The regional district board is concerned about an increased need for police officers in the South Okanagan as construction on the corrections facility in Oliver ramps up.
Chief Administrative Officer Bill Newell told the board during a Protective Services Committee meeting on March 19 the Town of Oliver recently passed a resolution requesting additional policing resources from the Attorney General and said it was time for the Regional District Okanagan Similkameen to “get on record” again.
Newell said regional district member municipalities have a number of policing contracts, noting municipalities exceeding 5,000 residents enter into municipal policing contracts directly with the RCMP and have some discretion as to how many members they employ in their detachments. Municipalities under 5,000 and rural areas contract police under provincial jurisdiction, leaving it to the Attorney General to decide policing numbers.
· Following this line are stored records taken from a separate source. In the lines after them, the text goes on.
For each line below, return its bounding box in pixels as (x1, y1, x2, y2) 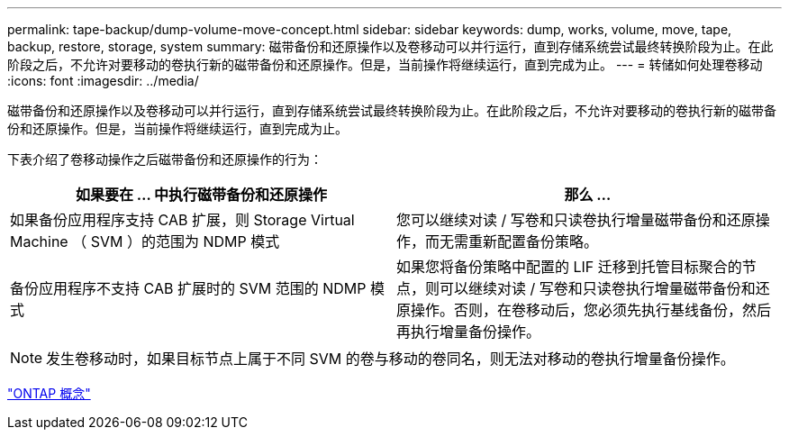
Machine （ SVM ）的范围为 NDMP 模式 (10, 232, 280, 250)
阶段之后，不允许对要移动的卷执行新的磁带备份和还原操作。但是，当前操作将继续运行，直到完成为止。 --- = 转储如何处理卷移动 (7, 57, 763, 72)
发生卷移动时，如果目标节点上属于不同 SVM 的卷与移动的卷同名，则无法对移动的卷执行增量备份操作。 (46, 350, 735, 368)
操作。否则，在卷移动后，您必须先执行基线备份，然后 (411, 301, 772, 319)
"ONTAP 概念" (7, 386, 91, 401)
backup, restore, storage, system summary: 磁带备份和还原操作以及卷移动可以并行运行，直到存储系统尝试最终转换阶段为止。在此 (7, 39, 774, 54)
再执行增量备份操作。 (396, 323, 541, 341)
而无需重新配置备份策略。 (425, 232, 599, 250)
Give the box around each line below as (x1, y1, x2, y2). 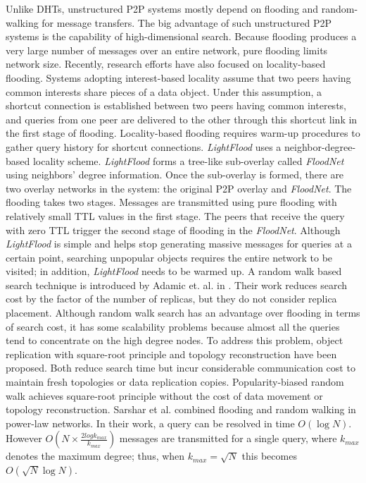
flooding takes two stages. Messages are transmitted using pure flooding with (6, 195, 337, 209)
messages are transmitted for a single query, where (119, 431, 337, 446)
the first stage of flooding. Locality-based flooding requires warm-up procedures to (6, 126, 360, 140)
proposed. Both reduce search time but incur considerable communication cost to (6, 360, 355, 375)
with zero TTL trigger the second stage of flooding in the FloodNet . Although (6, 222, 341, 237)
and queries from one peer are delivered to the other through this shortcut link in (6, 111, 358, 126)
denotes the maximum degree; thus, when (6, 448, 185, 463)
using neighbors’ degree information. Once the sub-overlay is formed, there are (6, 167, 344, 182)
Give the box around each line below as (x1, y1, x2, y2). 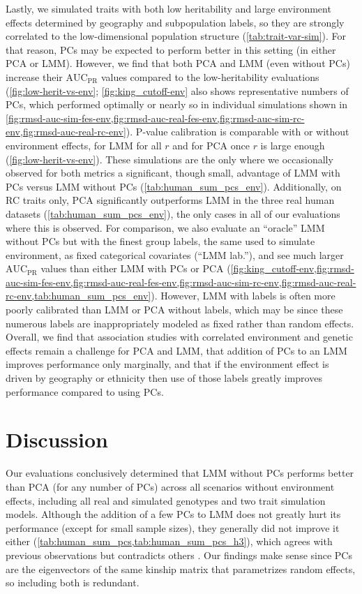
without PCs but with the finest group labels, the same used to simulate (6, 234, 315, 248)
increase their (6, 69, 63, 84)
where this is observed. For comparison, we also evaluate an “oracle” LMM (6, 220, 325, 235)
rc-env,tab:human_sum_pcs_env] (6, 288, 151, 303)
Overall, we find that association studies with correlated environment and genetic (6, 329, 353, 344)
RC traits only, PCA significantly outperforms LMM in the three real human (6, 193, 335, 207)
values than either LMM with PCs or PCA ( (40, 261, 231, 276)
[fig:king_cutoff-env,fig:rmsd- (230, 261, 354, 276)
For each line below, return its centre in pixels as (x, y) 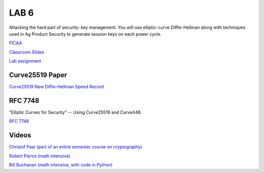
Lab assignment (25, 61)
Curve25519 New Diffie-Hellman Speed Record (56, 87)
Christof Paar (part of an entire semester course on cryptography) (76, 147)
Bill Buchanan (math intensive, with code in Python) (61, 165)
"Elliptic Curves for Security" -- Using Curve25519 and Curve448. (75, 112)
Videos (20, 135)
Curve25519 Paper (38, 75)
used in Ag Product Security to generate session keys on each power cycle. (85, 34)
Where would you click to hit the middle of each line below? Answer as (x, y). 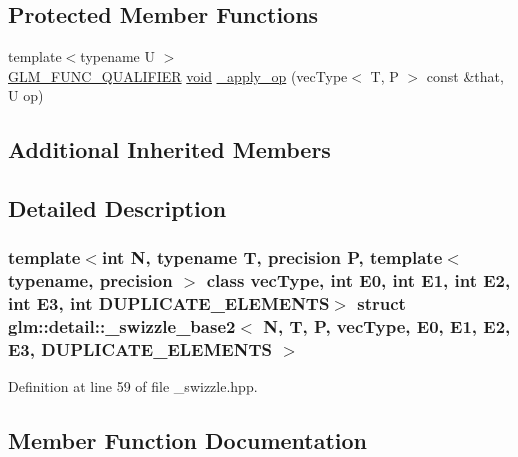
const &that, (465, 75)
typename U (117, 56)
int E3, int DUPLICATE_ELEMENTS (169, 303)
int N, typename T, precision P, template (272, 257)
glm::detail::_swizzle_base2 (122, 326)
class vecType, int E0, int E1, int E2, (358, 280)
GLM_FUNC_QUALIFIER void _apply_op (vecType (178, 75)
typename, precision (90, 280)
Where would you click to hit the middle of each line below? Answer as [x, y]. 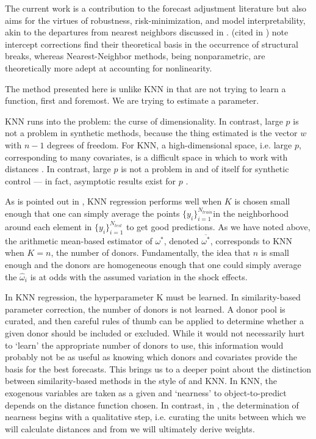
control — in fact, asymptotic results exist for [91, 180]
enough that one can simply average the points [92, 213]
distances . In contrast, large [58, 169]
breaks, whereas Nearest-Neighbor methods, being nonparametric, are [135, 56]
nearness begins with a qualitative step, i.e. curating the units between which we [156, 417]
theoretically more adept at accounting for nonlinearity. [109, 67]
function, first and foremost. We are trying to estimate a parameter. [132, 100]
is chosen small [262, 201]
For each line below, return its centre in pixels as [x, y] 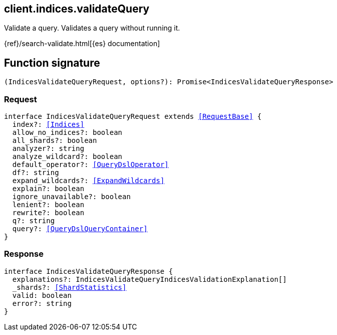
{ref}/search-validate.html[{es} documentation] [82, 44]
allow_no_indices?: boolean [67, 133]
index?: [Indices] [48, 125]
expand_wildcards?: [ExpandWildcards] [88, 181]
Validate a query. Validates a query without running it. [92, 28]
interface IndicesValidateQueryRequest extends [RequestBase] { [133, 117]
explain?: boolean [48, 189]
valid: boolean [42, 295]
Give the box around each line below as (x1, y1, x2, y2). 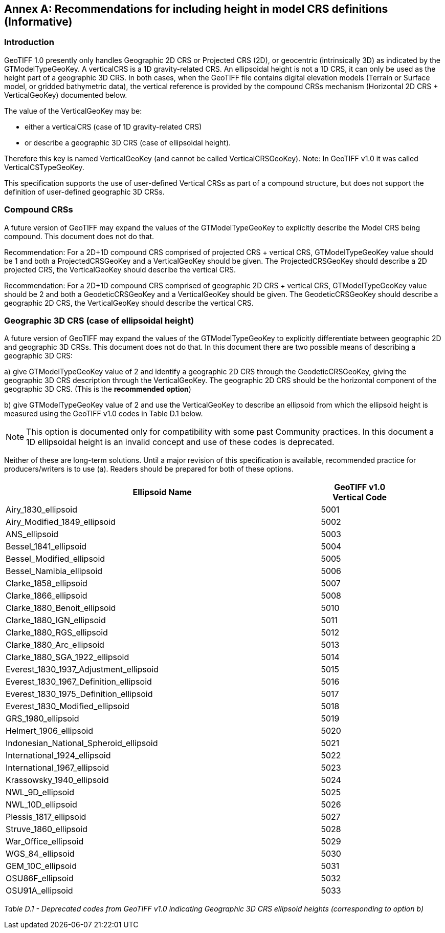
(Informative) (4, 15, 73, 28)
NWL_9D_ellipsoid (6, 787, 75, 798)
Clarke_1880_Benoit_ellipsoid (6, 603, 116, 613)
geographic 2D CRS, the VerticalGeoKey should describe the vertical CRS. (4, 298, 254, 307)
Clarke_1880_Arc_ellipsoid (6, 640, 104, 650)
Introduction (4, 37, 54, 48)
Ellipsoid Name (132, 487, 192, 498)
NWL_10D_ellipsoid (6, 799, 77, 810)
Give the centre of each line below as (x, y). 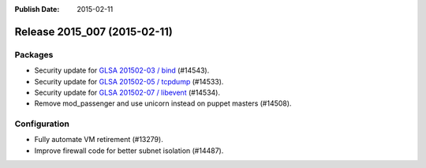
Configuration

Newell said ongoing discussions with the Attorney General’s office about increasing police staffing in these areas had not been successful.
Oliver Director Mayor Ron Hovanes said he didn’t want to see additional policing needs stemming from the construction or operation of the new correctional facility to be “borne on the backs of Oliver taxpayers.” He said he tried to convey those thoughts in a recent letter sent to the Attorney General’s office.
Hovanes added he was hoping for more dialogue from the province, noting the correctional facility’s policing needs were a separate component from Oliver’s policing needs.
“I’m just hoping we can get some more serious dialogue, because they don’t seem to grasp where we’re coming from,” said Director Hovanes.
“On the administrative recommendation, what we’re saying is the Attorney General should do a study, if they’re not going to put more resources in the budget, they should at least do a study to identify the effects of this seven acre facility on these areas,” said Newell.
The board agreed to petition the Attorney General to conduct a study of the impact of the B.C. Corrections Facility under construction in Gallagher Lake on rural policing requirements in the South Okanagan in a unanimous decision.